Pakistan violated the Vienna Convention also by not informing Jadhav of his rights and by denying Indian officials access to him.
The entire trial and sentence by a military court, which was based on “confession taken under custody”, without adequate legal representation was farcical, according to Indian authorities.
It was said to be in brazen defiance of the rights and protections provided under the Vienna Convention and the international law, including ICCPR (International Covenant on Civil and Political Rights). The jurisprudence on ‘human rights’, including under the ICCPR, recognises ‘due process’ rubric.
Perhaps the most important aspect was the way India countered Pakistan’s claim that the 2008 bilateral agreement overrode the Vienna Convention.
According to India’s argument, the Vienna Convention recognises that states may have bilateral arrangements that “amplify or supplement” the principles engrafted in the multilateral convention/treaty. However, it said Article 73(2) of the Law of Treaties did not recognise dilution of the provisions of the multilateral convention by bilateral treaties.

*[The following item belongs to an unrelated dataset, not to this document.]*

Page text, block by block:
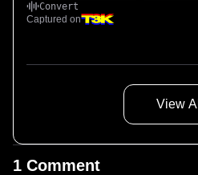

India successfully convinced ICJ that Pakistan’s attempt to claim an exception to the rights under Article 36 of Vienna Convention suggesting that such rights are not to be made available to an individual against whom there is a prima facie case of “espionage” was not tenable.
India found the use of military courts for trial of civilians violative of process standards. “Trial of foreign national civilians by military courts is per se violative of the ICCPR, and of minimum standards recognised as ‘principles of international law’,” said an official.